Древняя обитель эта представляет собой внутри как бы маленький городок с уличками, тротуарами, фонтанами и садиками, среди которых уходят к голубому небу остроконечные пирамиды высоких кипарисов. Особенно замечательны из них два – многовековые царственные великаны. Между этими кипарисами на восьми мраморных столбах покоится крещальня. Посреди нее – колоссальная чаша, называемая Фиал, высеченная из одного куска драгоценного мрамора.

В чаше этой освящают воду в Крещение Господне и, по обычаю Святой Горы, в первое число каждого месяца.

Главное здание Лавры – его величественный соборный храм. Его венчают три главы, а внутри он выложен блестящими плитами голубого фаянса и расписан по стенам фресками, приписываемыми монаху-художнику Феофану, ученику знаменитого Потемта, жившему на Афоне в XVI веке. В этом соборе находится и гробница святого Афанасия, на верхней плите коей лик подвижника, а около его гробницы хранится посох этого великого пустынника, с которым, по преданию, он пешком пришел на Святую Гору из Царьграда.

Проведенная с гор в алтарь живая струя воды шумом падения своего нарушала глубокую тишину храма. Тусклый свет лампад едва позволял различать очертания высоких сводов и рассеянные по ним золотые сияния многочисленных изображений святых. Все это наполняло душу покоем и обращало мысль к далекому прошлому, образ святого Афанасия представлялся душе живо и выпукло. Преобразователь Святой Горы, возбудивший в свое время ропот между отшельниками за свои постройки, должен получить хвалу и благодарность от всех поклонников ее. Именно ему, его смелости и прозорливой заботе о потомстве они обязаны тем, что видят теперь на Афоне несколько храмов и других зданий из первого христианского тысячелетия.

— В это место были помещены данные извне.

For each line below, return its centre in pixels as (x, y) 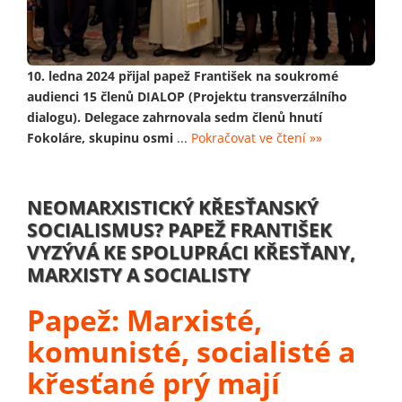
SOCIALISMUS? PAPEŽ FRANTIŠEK (179, 229)
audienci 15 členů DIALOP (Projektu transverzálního (187, 96)
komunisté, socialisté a (191, 351)
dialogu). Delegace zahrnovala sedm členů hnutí (175, 117)
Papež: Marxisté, (144, 319)
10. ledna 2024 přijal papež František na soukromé (183, 75)
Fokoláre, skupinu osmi (100, 137)
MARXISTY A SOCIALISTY (139, 274)

На земле, принадлежащей Лавре, в скитах и келлиях находится около ста восьмидесяти церквей! Против собора и крещальни – вход в древнюю и замечательную трапезу, крестообразной формы, с абсидой на одном конце и входом на другом. Она очень интересна по устройству, а особенно по живописи, тоже работы Феофана, относящейся к середине XVI века. Трапеза очень высока и освещена окнами, расположенными в верхней ее части. А во всю длину по ее стенам расположены сиденья и мраморные столы из крестообразных плит. Все стены до потолков расписаны множеством фигур, отдельно стоящих, сцен, чрезвычайно сложных и разнообразных, религиозного характера и поучительного содержания. Роспись лаврской трапезы представляется древнейшим, богатейшим и лучшим в художественном отношении памятником этого вида росписи. Вся живопись трапезы чрезвычайно интересна, но, к сожалению, она очень закопчена.